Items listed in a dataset

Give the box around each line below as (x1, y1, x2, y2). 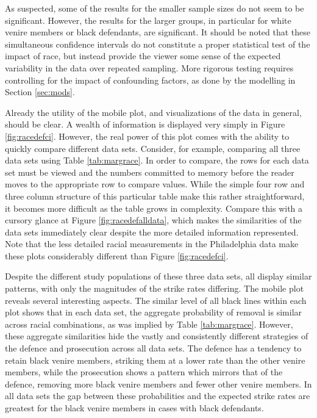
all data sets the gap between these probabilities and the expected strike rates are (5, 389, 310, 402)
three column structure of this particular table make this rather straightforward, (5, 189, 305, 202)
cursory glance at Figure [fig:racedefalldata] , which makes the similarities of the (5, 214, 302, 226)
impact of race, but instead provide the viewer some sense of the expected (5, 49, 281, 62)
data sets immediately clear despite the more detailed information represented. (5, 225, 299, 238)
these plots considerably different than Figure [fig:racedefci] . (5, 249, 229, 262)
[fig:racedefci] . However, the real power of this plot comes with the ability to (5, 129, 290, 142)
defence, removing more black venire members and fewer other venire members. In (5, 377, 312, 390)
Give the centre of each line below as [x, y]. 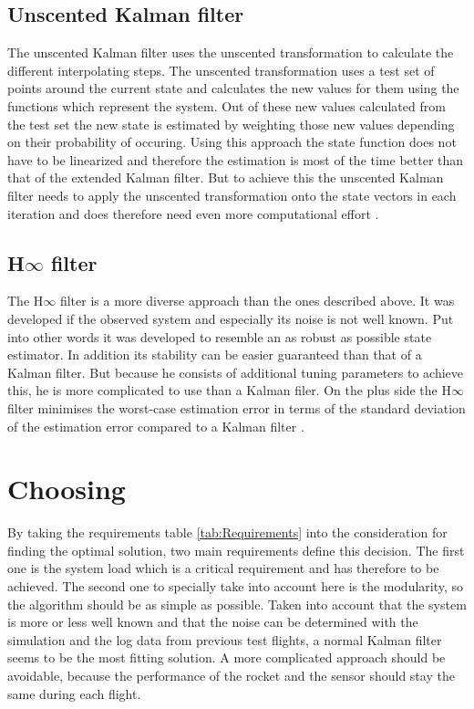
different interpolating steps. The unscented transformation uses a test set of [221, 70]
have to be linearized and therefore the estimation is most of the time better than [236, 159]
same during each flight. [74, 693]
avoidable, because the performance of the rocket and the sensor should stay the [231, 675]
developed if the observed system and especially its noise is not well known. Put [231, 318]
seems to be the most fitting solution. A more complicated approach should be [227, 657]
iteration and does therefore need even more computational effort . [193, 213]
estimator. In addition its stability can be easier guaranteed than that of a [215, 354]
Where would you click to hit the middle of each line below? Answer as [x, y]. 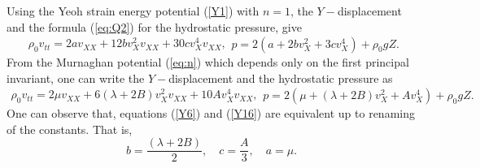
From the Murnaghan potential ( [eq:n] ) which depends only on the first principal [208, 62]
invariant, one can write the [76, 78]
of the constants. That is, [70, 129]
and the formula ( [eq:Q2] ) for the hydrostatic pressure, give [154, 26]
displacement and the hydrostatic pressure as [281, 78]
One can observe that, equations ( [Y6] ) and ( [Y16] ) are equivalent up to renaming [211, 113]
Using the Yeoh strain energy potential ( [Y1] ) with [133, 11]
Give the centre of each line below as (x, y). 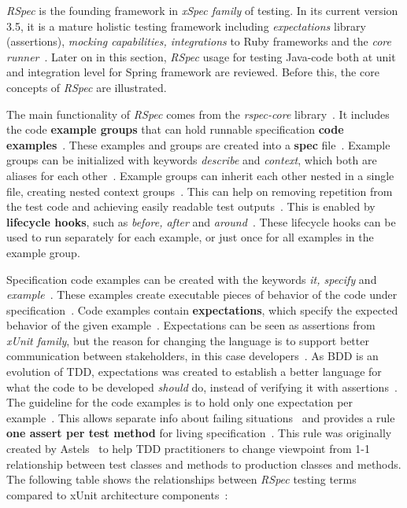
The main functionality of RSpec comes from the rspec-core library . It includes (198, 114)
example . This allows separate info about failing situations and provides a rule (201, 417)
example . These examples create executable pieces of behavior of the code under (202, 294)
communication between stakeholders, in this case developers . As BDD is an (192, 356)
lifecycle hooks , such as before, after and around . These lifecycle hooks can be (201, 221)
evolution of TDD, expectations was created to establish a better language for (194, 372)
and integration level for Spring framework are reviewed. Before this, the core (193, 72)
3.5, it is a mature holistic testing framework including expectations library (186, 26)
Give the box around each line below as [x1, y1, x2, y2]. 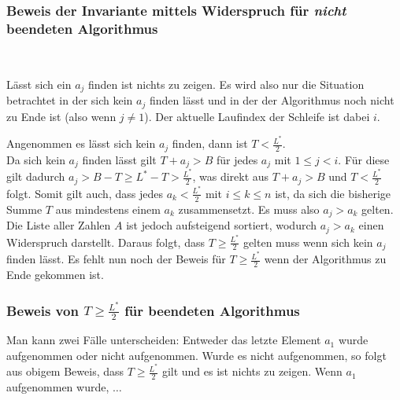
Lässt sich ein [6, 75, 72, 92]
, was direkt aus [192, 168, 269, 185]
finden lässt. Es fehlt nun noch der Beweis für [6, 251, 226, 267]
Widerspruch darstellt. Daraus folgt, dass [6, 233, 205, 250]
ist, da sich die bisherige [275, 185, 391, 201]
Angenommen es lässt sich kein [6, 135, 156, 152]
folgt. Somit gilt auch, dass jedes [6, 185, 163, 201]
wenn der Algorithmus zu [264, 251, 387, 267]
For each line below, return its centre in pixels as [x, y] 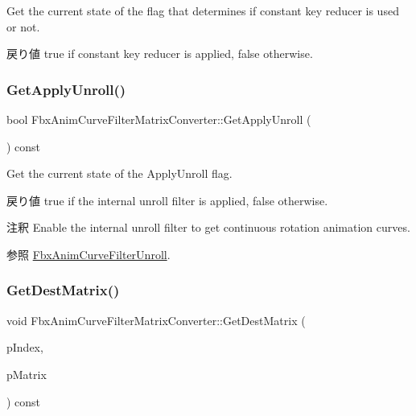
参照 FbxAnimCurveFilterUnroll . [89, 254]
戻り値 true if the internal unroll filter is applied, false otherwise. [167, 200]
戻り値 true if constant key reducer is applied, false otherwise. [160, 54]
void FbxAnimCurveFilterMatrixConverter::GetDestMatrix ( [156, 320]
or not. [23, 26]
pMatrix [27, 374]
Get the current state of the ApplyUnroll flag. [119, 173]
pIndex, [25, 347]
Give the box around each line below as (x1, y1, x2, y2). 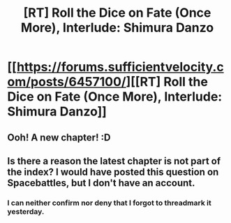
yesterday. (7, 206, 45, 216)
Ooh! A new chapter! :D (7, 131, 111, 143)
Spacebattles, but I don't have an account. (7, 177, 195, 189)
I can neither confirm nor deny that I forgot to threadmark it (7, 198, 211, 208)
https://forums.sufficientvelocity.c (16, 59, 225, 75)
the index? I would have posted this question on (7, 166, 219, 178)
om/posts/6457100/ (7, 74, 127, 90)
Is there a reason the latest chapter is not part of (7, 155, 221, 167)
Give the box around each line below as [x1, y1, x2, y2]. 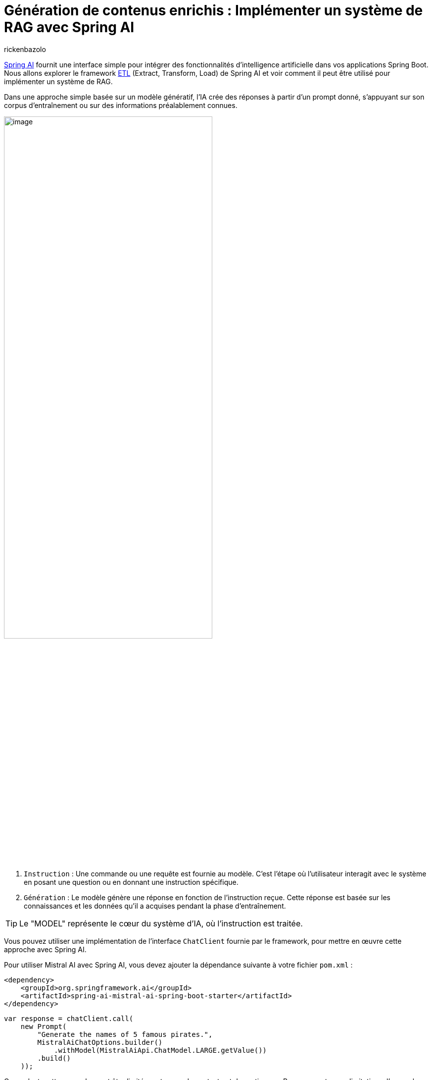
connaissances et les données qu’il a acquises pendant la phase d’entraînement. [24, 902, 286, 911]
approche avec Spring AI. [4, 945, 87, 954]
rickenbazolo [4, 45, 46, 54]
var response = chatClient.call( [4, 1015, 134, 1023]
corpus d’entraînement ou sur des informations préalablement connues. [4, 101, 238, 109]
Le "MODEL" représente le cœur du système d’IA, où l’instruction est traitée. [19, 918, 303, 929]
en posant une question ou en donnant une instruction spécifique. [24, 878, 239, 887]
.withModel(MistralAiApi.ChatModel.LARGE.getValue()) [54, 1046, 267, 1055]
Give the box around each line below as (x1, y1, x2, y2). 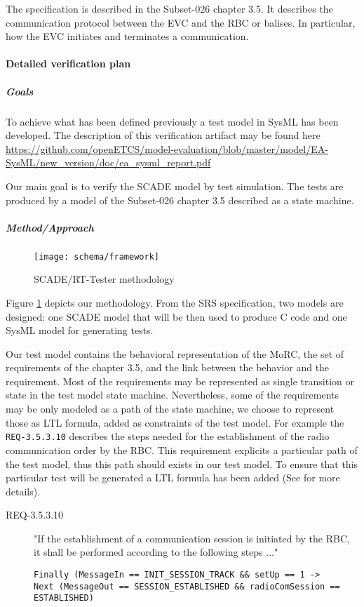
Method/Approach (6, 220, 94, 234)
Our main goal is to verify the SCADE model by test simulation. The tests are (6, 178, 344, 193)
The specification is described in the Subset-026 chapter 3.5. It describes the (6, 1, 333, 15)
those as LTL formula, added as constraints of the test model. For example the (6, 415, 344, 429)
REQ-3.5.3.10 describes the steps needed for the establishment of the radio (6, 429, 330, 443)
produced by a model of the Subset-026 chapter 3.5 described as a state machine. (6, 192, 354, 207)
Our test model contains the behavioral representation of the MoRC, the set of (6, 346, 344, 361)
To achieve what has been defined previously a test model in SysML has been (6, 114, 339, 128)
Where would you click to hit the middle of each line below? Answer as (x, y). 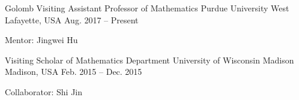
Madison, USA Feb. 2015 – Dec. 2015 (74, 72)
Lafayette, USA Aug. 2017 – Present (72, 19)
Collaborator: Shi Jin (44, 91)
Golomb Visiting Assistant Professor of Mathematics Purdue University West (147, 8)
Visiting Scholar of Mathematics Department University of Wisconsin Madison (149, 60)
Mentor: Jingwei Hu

● HOW TO COMPLETE THIS TASK: Give back all of the entries above exactly, with the pictures excluded.

● ANSWER TO THIS PROBLEM:
Give the box around each line below as (x1, y1, x2, y2). 
all data sets the gap between these probabilities and the expected strike rates are (5, 389, 310, 402)
three column structure of this particular table make this rather straightforward, (5, 189, 305, 202)
cursory glance at Figure [fig:racedefalldata] , which makes the similarities of the (5, 214, 302, 226)
impact of race, but instead provide the viewer some sense of the expected (5, 49, 281, 62)
data sets immediately clear despite the more detailed information represented. (5, 225, 299, 238)
these plots considerably different than Figure [fig:racedefci] . (5, 249, 229, 262)
[fig:racedefci] . However, the real power of this plot comes with the ability to (5, 129, 290, 142)
defence, removing more black venire members and fewer other venire members. In (5, 377, 312, 390)
Give the centre of each line below as [x, y]. 
different interpolating steps. The unscented transformation uses a test set of [221, 70]
have to be linearized and therefore the estimation is most of the time better than [236, 159]
same during each flight. [74, 693]
avoidable, because the performance of the rocket and the sensor should stay the [231, 675]
developed if the observed system and especially its noise is not well known. Put [231, 318]
seems to be the most fitting solution. A more complicated approach should be [227, 657]
iteration and does therefore need even more computational effort . [193, 213]
estimator. In addition its stability can be easier guaranteed than that of a [215, 354]
Where would you click to hit the middle of each line below? Answer as [x, y]. 
From the Murnaghan potential ( [eq:n] ) which depends only on the first principal [208, 62]
invariant, one can write the [76, 78]
of the constants. That is, [70, 129]
and the formula ( [eq:Q2] ) for the hydrostatic pressure, give [154, 26]
displacement and the hydrostatic pressure as [281, 78]
One can observe that, equations ( [Y6] ) and ( [Y16] ) are equivalent up to renaming [211, 113]
Using the Yeoh strain energy potential ( [Y1] ) with [133, 11]
Give the centre of each line below as (x, y). 
The main functionality of RSpec comes from the rspec-core library . It includes (198, 114)
example . This allows separate info about failing situations and provides a rule (201, 417)
example . These examples create executable pieces of behavior of the code under (202, 294)
communication between stakeholders, in this case developers . As BDD is an (192, 356)
lifecycle hooks , such as before, after and around . These lifecycle hooks can be (201, 221)
evolution of TDD, expectations was created to establish a better language for (194, 372)
and integration level for Spring framework are reviewed. Before this, the core (193, 72)
3.5, it is a mature holistic testing framework including expectations library (186, 26)
Give the box around each line below as [x1, y1, x2, y2]. 
Lässt sich ein [6, 75, 72, 92]
, was direkt aus [192, 168, 269, 185]
finden lässt. Es fehlt nun noch der Beweis für [6, 251, 226, 267]
Widerspruch darstellt. Daraus folgt, dass [6, 233, 205, 250]
ist, da sich die bisherige [275, 185, 391, 201]
Angenommen es lässt sich kein [6, 135, 156, 152]
folgt. Somit gilt auch, dass jedes [6, 185, 163, 201]
wenn der Algorithmus zu [264, 251, 387, 267]
For each line below, return its centre in pixels as [x, y] 
参照 FbxAnimCurveFilterUnroll . [89, 254]
戻り値 true if the internal unroll filter is applied, false otherwise. [167, 200]
戻り値 true if constant key reducer is applied, false otherwise. [160, 54]
void FbxAnimCurveFilterMatrixConverter::GetDestMatrix ( [156, 320]
or not. [23, 26]
pMatrix [27, 374]
Get the current state of the ApplyUnroll flag. [119, 173]
pIndex, [25, 347]
Give the box around each line below as (x1, y1, x2, y2). 
yesterday. (7, 206, 45, 216)
Ooh! A new chapter! :D (7, 131, 111, 143)
Spacebattles, but I don't have an account. (7, 177, 195, 189)
I can neither confirm nor deny that I forgot to threadmark it (7, 198, 211, 208)
https://forums.sufficientvelocity.c (16, 59, 225, 75)
the index? I would have posted this question on (7, 166, 219, 178)
om/posts/6457100/ (7, 74, 127, 90)
Is there a reason the latest chapter is not part of (7, 155, 221, 167)
Give the box around each line below as [x1, y1, x2, y2]. 
connaissances et les données qu’il a acquises pendant la phase d’entraînement. [24, 902, 286, 911]
approche avec Spring AI. [4, 945, 87, 954]
rickenbazolo [4, 45, 46, 54]
var response = chatClient.call( [4, 1015, 134, 1023]
corpus d’entraînement ou sur des informations préalablement connues. [4, 101, 238, 109]
Le "MODEL" représente le cœur du système d’IA, où l’instruction est traitée. [19, 918, 303, 929]
en posant une question ou en donnant une instruction spécifique. [24, 878, 239, 887]
.withModel(MistralAiApi.ChatModel.LARGE.getValue()) [54, 1046, 267, 1055]
Give the box around each line below as (x1, y1, x2, y2). 
Method/Approach (6, 220, 94, 234)
Our main goal is to verify the SCADE model by test simulation. The tests are (6, 178, 344, 193)
The specification is described in the Subset-026 chapter 3.5. It describes the (6, 1, 333, 15)
those as LTL formula, added as constraints of the test model. For example the (6, 415, 344, 429)
REQ-3.5.3.10 describes the steps needed for the establishment of the radio (6, 429, 330, 443)
produced by a model of the Subset-026 chapter 3.5 described as a state machine. (6, 192, 354, 207)
Our test model contains the behavioral representation of the MoRC, the set of (6, 346, 344, 361)
To achieve what has been defined previously a test model in SysML has been (6, 114, 339, 128)
Where would you click to hit the middle of each line below? Answer as (x, y). 
Madison, USA Feb. 2015 – Dec. 2015 (74, 72)
Lafayette, USA Aug. 2017 – Present (72, 19)
Collaborator: Shi Jin (44, 91)
Golomb Visiting Assistant Professor of Mathematics Purdue University West (147, 8)
Visiting Scholar of Mathematics Department University of Wisconsin Madison (149, 60)
Mentor: Jingwei Hu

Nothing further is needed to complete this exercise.